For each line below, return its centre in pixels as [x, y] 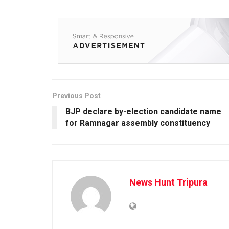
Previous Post [76, 95]
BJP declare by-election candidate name [143, 111]
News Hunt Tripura [168, 182]
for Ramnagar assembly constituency [138, 123]
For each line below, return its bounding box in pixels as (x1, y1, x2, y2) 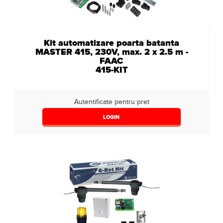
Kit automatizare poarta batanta (44, 37, 179, 49)
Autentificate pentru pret (74, 98, 149, 106)
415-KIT (95, 64, 128, 76)
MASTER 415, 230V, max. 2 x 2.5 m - (35, 46, 188, 58)
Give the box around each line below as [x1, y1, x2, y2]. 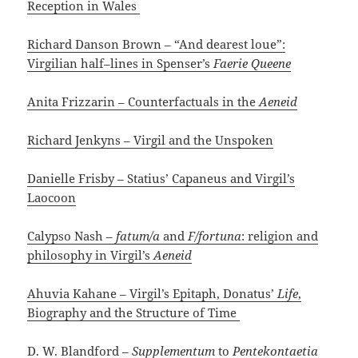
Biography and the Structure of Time [27, 304, 241, 321]
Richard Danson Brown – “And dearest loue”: [27, 36, 286, 53]
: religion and [241, 228, 319, 245]
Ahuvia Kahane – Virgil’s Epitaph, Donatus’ [27, 285, 278, 302]
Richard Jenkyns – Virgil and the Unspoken [27, 132, 274, 149]
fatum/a [116, 228, 164, 245]
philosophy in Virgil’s [27, 247, 154, 264]
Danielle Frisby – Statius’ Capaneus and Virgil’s [27, 170, 296, 187]
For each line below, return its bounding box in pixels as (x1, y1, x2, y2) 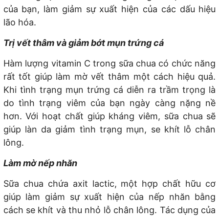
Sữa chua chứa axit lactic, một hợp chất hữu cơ (3, 178, 216, 189)
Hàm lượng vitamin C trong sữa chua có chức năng (3, 58, 216, 69)
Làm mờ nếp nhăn (3, 158, 77, 169)
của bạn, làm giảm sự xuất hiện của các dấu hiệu (3, 4, 216, 15)
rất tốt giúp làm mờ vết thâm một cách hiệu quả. (3, 71, 216, 82)
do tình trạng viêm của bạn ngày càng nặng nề (3, 98, 216, 109)
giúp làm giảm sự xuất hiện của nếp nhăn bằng (3, 192, 216, 202)
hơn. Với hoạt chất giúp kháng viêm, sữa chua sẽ (3, 111, 216, 122)
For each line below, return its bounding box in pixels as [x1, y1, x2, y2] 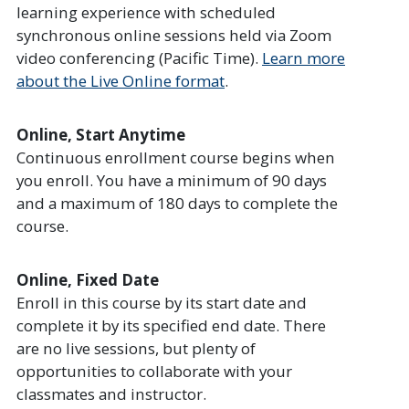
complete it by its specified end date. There [16, 314, 326, 336]
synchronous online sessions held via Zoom [16, 25, 331, 46]
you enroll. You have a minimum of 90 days [16, 169, 327, 191]
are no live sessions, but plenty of [16, 337, 256, 359]
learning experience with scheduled [16, 2, 276, 23]
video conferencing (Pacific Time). [16, 47, 262, 68]
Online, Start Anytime [16, 123, 185, 145]
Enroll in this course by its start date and [16, 291, 307, 313]
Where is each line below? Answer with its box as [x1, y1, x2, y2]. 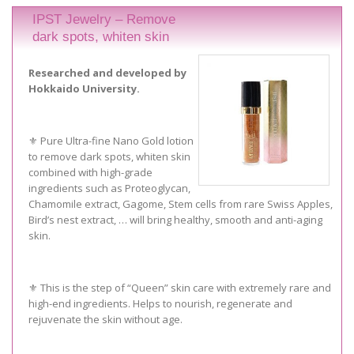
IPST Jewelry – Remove [32, 11, 175, 27]
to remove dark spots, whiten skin [28, 149, 190, 164]
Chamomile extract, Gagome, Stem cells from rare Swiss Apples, [28, 197, 333, 212]
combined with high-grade [28, 165, 153, 180]
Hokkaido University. [28, 81, 140, 96]
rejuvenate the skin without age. [28, 312, 183, 327]
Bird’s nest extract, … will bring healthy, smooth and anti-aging [28, 213, 322, 228]
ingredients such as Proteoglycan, [28, 181, 190, 196]
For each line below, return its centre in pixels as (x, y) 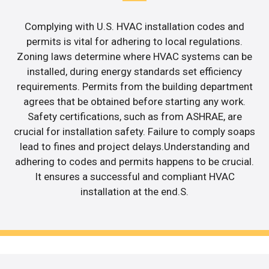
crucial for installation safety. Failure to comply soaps (134, 132)
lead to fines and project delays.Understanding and (134, 147)
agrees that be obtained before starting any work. (134, 102)
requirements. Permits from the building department (134, 87)
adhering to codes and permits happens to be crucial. (134, 162)
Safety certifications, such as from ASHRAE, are (134, 117)
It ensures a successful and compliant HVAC (134, 177)
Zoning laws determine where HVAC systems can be (134, 57)
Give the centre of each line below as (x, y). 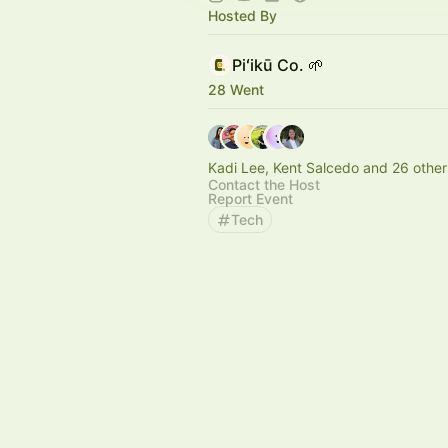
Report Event (250, 198)
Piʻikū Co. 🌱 (278, 65)
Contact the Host (264, 184)
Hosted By (242, 15)
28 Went (236, 89)
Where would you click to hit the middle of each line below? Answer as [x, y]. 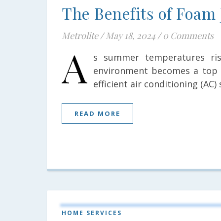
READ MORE [97, 113]
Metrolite [80, 36]
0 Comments [188, 36]
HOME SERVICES [92, 213]
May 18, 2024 [130, 36]
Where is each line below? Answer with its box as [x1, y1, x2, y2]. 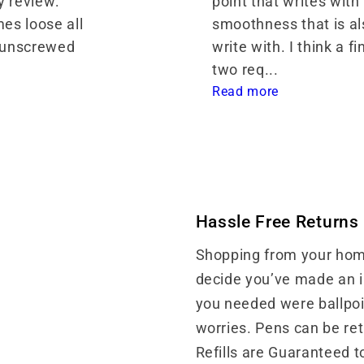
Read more [212, 84, 279, 100]
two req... [212, 62, 283, 79]
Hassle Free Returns [195, 212, 359, 232]
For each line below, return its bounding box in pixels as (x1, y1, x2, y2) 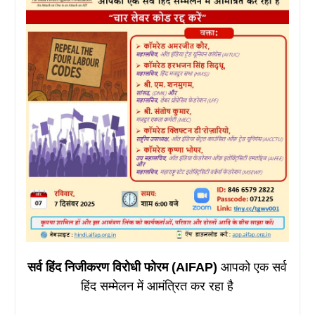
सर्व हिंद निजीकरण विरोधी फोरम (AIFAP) (27, 259, 221, 274)
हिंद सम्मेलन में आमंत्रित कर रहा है (81, 278, 234, 293)
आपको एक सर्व (221, 259, 288, 274)
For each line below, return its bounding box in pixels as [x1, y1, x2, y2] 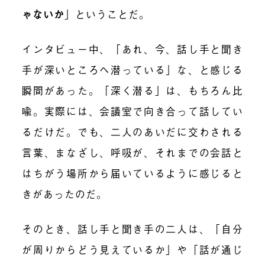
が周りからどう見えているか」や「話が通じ [22, 241, 243, 257]
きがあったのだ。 [22, 186, 108, 201]
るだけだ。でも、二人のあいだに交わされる [22, 124, 243, 139]
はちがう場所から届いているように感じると [22, 165, 243, 180]
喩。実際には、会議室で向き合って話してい [22, 103, 243, 118]
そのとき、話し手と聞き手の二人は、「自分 [22, 221, 243, 236]
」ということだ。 [64, 6, 150, 21]
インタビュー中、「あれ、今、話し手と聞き [22, 41, 243, 56]
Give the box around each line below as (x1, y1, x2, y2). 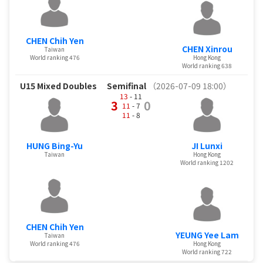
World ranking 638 (182, 60, 232, 70)
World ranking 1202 (180, 157, 234, 167)
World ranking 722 (182, 247, 232, 256)
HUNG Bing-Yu (26, 139, 83, 151)
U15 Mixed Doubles (20, 79, 106, 92)
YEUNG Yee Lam (175, 228, 239, 241)
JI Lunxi (191, 139, 223, 151)
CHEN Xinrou (181, 42, 232, 55)
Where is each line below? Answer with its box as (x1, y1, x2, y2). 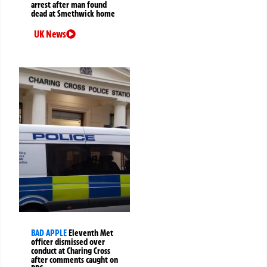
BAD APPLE (31, 227, 67, 238)
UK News (34, 27, 66, 40)
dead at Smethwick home (31, 8, 115, 19)
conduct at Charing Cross (31, 245, 110, 256)
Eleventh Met (69, 227, 113, 238)
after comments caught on (31, 254, 118, 265)
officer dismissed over (31, 236, 105, 247)
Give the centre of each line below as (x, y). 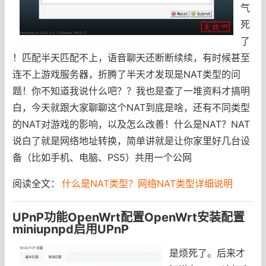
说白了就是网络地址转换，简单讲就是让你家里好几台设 (131, 140)
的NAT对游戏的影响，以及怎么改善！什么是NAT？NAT (131, 124)
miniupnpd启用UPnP (70, 229)
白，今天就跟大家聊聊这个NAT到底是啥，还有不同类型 (131, 107)
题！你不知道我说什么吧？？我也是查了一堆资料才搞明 (131, 91)
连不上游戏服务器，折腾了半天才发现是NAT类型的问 (126, 74)
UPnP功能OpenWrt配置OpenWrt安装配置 (128, 217)
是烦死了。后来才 (207, 253)
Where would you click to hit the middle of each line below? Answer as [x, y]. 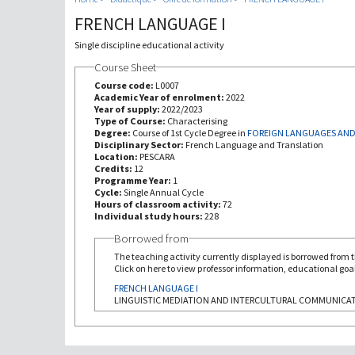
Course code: [124, 85]
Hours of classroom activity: [158, 204]
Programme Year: [133, 180]
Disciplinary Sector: [139, 144]
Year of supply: [128, 109]
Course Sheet [125, 67]
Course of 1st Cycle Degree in [189, 132]
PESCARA [157, 156]
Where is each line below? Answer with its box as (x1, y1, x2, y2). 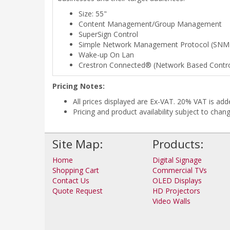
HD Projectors (152, 186, 200, 196)
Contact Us (52, 176, 89, 185)
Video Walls (152, 196, 190, 206)
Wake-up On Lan (79, 50, 134, 60)
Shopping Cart (52, 165, 99, 175)
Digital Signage (152, 155, 202, 165)
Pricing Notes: (52, 81, 105, 91)
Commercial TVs (152, 165, 207, 175)
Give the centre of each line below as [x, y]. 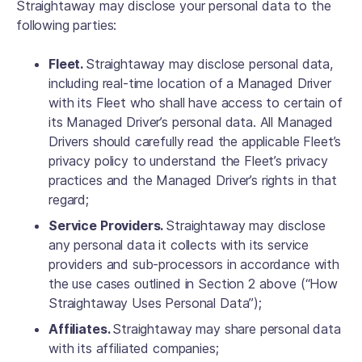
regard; [71, 200]
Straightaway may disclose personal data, [209, 64]
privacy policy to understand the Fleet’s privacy [188, 161]
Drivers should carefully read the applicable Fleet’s [195, 141]
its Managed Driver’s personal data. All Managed [191, 122]
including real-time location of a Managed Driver [190, 83]
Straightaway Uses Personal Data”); [157, 303]
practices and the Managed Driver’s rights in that [193, 180]
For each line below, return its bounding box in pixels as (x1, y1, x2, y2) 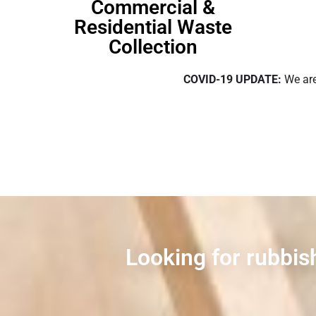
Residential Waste (73, 16, 232, 39)
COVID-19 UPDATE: (183, 73, 281, 86)
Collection (108, 35, 197, 59)
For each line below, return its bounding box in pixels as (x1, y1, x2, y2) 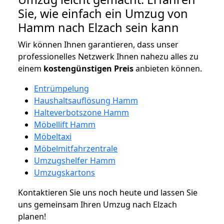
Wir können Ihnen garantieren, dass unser (18, 38, 178, 50)
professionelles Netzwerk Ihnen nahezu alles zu (18, 50, 198, 62)
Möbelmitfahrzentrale (34, 142, 117, 154)
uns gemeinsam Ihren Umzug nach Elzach (18, 198, 177, 210)
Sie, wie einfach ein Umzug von (18, 5, 188, 21)
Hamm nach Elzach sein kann (18, 19, 179, 35)
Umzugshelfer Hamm (34, 154, 115, 166)
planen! (18, 210, 46, 222)
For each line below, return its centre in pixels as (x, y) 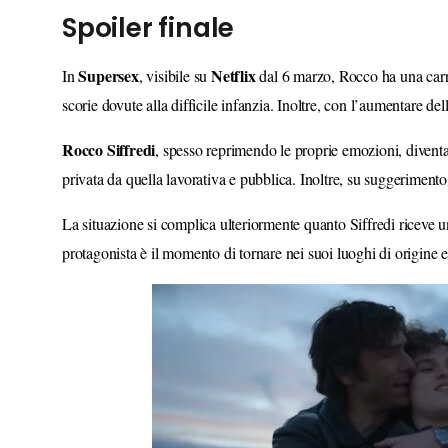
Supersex (108, 75)
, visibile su (175, 75)
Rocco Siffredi (109, 149)
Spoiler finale (148, 27)
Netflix (233, 75)
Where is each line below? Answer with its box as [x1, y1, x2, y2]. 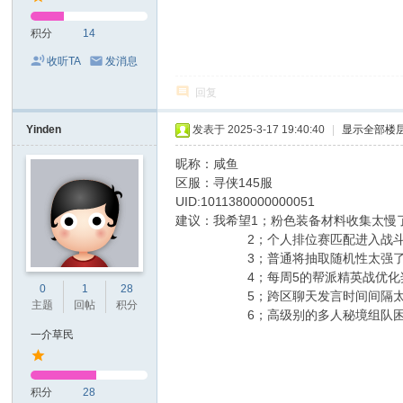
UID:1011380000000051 [175, 194, 316, 209]
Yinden [26, 123, 62, 136]
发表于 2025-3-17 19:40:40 [193, 123, 326, 136]
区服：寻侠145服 [175, 175, 273, 190]

## WHAT THE EXERCISE ASKS
Leave every picture out and retype exactly the lines of the records above from the one holding "Spoiler finale (148, 27)" through the last, both ends included and nothing besides.

## EXERCISE SOLUTION
Spoiler finale (148, 27)
Netflix (233, 75)
Where is each line below? Answer with its box as [x1, y1, x2, y2]. 
UID:1011380000000051 [175, 194, 316, 209]
Yinden [26, 123, 62, 136]
发表于 2025-3-17 19:40:40 [193, 123, 326, 136]
区服：寻侠145服 [175, 175, 273, 190]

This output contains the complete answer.